◆ Required work
Among the entries below, how many lines include the string "represents"? Answer with only the number.

Supplied material below:

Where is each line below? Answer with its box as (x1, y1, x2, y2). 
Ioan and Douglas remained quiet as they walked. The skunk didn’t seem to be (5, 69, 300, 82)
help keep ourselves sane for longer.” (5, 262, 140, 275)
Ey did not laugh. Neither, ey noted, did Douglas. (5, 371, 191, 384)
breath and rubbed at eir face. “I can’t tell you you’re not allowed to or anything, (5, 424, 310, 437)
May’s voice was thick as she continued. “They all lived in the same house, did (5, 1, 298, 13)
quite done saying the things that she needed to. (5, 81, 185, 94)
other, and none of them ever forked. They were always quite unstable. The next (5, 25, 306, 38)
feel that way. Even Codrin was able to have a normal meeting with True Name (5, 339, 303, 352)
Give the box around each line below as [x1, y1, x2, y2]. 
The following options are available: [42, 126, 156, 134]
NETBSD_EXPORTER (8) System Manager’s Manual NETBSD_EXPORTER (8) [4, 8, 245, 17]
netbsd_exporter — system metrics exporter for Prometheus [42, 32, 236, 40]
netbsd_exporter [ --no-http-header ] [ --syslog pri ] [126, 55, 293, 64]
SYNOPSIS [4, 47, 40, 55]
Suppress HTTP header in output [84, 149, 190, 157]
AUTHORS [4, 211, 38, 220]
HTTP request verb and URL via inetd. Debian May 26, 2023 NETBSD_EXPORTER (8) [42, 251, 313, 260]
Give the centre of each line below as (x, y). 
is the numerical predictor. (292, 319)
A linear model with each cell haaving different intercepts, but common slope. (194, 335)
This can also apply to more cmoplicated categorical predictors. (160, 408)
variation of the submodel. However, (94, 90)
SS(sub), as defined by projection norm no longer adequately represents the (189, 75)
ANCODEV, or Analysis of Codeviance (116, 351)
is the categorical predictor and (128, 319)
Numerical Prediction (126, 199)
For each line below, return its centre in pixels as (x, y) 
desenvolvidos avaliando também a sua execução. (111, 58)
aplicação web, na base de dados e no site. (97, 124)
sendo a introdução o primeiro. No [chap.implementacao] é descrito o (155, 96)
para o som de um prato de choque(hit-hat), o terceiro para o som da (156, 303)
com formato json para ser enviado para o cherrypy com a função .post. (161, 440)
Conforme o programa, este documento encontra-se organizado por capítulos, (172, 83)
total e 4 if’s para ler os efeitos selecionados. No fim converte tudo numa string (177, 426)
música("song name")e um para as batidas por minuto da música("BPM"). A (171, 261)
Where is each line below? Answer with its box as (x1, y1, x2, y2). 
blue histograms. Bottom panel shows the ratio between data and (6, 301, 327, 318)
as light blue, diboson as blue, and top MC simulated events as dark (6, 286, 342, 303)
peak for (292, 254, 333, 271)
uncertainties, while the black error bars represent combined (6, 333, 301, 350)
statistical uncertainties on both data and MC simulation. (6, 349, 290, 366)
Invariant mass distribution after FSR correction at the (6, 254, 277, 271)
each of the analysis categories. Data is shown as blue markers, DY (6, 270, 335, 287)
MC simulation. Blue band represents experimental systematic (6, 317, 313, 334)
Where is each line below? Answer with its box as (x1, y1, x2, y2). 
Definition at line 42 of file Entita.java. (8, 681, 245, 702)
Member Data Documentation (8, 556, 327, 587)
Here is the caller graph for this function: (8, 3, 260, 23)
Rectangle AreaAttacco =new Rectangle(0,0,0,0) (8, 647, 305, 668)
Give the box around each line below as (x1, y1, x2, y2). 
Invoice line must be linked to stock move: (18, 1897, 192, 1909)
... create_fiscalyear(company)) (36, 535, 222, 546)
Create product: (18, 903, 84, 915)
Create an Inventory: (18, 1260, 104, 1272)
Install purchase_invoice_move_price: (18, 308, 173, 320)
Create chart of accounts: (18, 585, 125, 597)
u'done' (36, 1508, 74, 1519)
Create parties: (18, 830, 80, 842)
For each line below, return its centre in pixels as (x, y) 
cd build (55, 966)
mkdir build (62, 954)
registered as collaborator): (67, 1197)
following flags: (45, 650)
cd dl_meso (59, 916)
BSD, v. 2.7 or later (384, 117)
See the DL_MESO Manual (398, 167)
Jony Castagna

End of Supplied material.

◆ Written response
2